Annie1981, 1Malinka1, zokeia lubią tę wiadomość
-
Ja mam dziś wizytę planowo o 20:10, ale znając życie będą opóźnienia i wejdę później
Dawno się nie odzywałam, ale czytam was na bieżąco. Ostatnio myślałam, że przechodzą mi już mdłości, a wczoraj tak mnie ścięło na cały dzień... Że już tak nie będę mówić 😂
USG genetyczne mam już umówione na 24.09.Wiadomość wyedytowana przez autora: 8 września 2020, 09:31
🩵 04.2021
🩵 05.2024 -
Mojanadzieja wrote:A u mnie nawet przyjaciółka uzywala nakładki i wszystko ok, bo sama widziałam jak karmiła.

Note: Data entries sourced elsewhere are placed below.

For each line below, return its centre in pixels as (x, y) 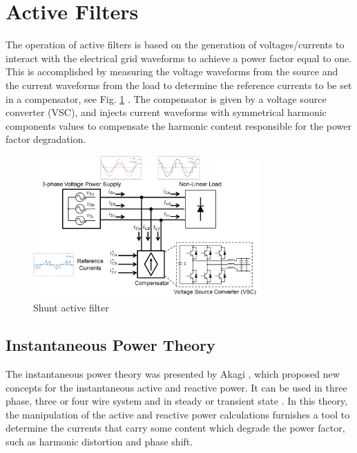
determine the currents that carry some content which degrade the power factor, (175, 428)
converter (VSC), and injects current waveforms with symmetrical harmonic (166, 112)
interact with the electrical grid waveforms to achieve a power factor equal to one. (179, 58)
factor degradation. (46, 139)
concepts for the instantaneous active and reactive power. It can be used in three (176, 387)
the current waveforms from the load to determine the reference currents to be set (179, 85)
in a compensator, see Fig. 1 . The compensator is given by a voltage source (166, 98)
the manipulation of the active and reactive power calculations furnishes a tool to (178, 414)

Zresztą mam czas... I jeśli będzie szkoła rodzenia, do której będę chodziła w zależności od sytuacji to się na pewno czegoś dowiem.

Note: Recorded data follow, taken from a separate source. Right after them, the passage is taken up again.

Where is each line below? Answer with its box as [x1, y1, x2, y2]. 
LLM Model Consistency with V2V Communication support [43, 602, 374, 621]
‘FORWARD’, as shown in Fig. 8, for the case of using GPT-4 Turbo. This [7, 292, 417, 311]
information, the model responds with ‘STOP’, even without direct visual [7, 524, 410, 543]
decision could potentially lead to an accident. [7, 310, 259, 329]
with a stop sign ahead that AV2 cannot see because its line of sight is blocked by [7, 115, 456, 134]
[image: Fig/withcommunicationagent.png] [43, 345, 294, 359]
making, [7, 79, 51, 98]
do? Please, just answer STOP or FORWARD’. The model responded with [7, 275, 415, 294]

- Używanie nakładek znacznie zmniejsza transfer mleka z piersi matki do dziecka (od 58 do 28%) i powodują, że piersi nie są prawidłowo opróżniane w trakcie karmienia
- Zwiększa się ryzyko wystąpienia zatkanego kanalika i zapalenia piersi
- Niewystarczające przyrosty wagowe u dzieci karmionych przez nakładki
- mogą sprawić, że produkcja mleka będzie niepełna a co za tym idzie laktacja zakończy się przedwcześnie.
Tego jest więcej, wybrałam tylko takie najważniejsze wg mnie.

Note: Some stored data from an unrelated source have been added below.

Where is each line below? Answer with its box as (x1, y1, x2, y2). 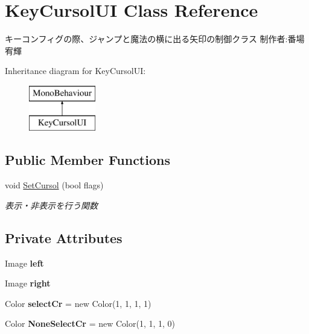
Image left (5, 256, 44, 269)
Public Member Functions (5, 150, 170, 169)
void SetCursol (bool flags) (5, 179, 104, 191)
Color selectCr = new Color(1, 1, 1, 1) (5, 297, 151, 309)
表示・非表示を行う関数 (5, 199, 98, 211)
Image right (5, 277, 51, 289)
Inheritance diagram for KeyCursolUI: (5, 64, 146, 77)
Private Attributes (5, 228, 123, 247)
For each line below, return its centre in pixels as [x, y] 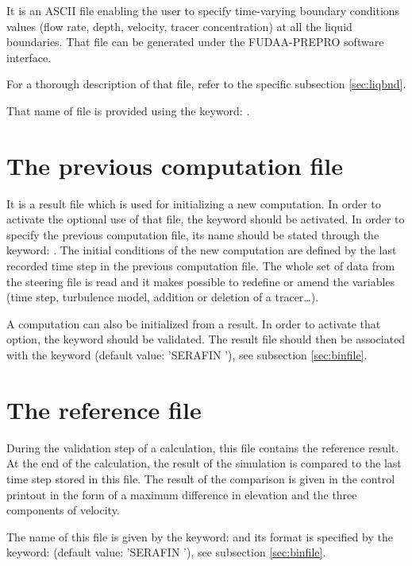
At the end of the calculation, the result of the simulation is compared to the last [204, 463]
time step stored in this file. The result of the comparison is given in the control [201, 478]
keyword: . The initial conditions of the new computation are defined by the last [202, 250]
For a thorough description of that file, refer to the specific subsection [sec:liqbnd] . [206, 84]
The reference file [104, 409]
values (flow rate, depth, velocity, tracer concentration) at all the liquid [179, 26]
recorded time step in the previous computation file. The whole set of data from [201, 266]
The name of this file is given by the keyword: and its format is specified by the [200, 536]

Jeżeli chodzi o szkołę rodzenia to jak najbardziej polecam, ale nie w temacie KP. Jak już wcześniej pisałam, położne w szkole nie uczą się na temat laktacji, więc ich wiedza często jest oparta na mitach i własnych obserwacjach, które często nie mają nic wspólnego z prawdą i nauką. Położne i personel medyczny niestety często przyczyniają się do zaniku pokarmu czy całkowitej rezygnacji matki z KP.
Jeżeli chcesz się dowiedzieć jak na prawdę to wszystko wygląda, poparte dowodami naukowymi, to mogę polecić rzetelną książkę i kilka blogów. Teraz jednak jeszcze na to za szybko. Spokojnie można ten temat odłożyć na końcówkę ciąży.